Du bist seit über einer Woche hier und ich bin mit deinen Fortschritten mehr als zufrieden. Wir werden jetzt eng zusammenarbeiten, also bitte."

Sie schenkt mir ein warmes Lächeln, bevor sie sich auf ihren teuren Stöckelschuhen in Richtung der massiven Tür ihres eigenen Büros dreht.

Ich fühle mich ruhiger. Margo hat mich in der Zeit, in der ich hier bin, sehr lieb gewonnen. Ich bin mir allerdings nicht sicher, ob mir der lockere Vorschlag mit dem Vornamen gefällt. Ich halte die Dinge gerne so professionell und unpersönlich wie möglich.

Ich bin gut darin, Leute auf Distanz zu halten, und das gefällt mir auch. Wenn ich zulasse, dass Menschen die Grenze zwischen Geschäft und Vergnügen überschreiten, ist das ein schlimmer Fehler, den ich niemals zulasse.

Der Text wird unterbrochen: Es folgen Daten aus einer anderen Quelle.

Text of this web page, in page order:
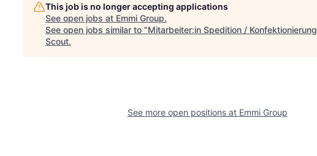
This job is no longer accepting applications
See open jobs at Emmi Group.
See open jobs similar to "Mitarbeiter:in Spedition / Konfektionierung
Scout.
See more open positions at Emmi Group

Ich werfe einen abwesenden Blick auf den Bildschirm meines Computers, auf dem das Firmenlogo als Bildschirmschoner vor mir auftaucht: Carrero Corporation.

Als ob ich jemals vergessen würde, wo ich arbeite, wenn ich von opulenten Kulissen, Postern und Drucken der Carrero Produkte, Werbung in allen möglichen Formaten und dem vertrauten goldenen Sechseck-Logo mit einem schwarzen C umgeben bin.

Mr. Carrero kommt mir in den Sinn – Mr. Jacob Carrero.

Ich habe nur Bilder von ihm gesehen, aber er ist der Hauptgrund dafür, dass ich vor Nervosität fast umkomme.

Männer mit Reichtum, Macht und gutem Aussehen machen mich unruhig. Sie sind von einem anderen Schlag und schwerer einzuschätzen. Sie sehen Frauen als Ware an und sind viel gefährlicher als durchschnittliche Männer.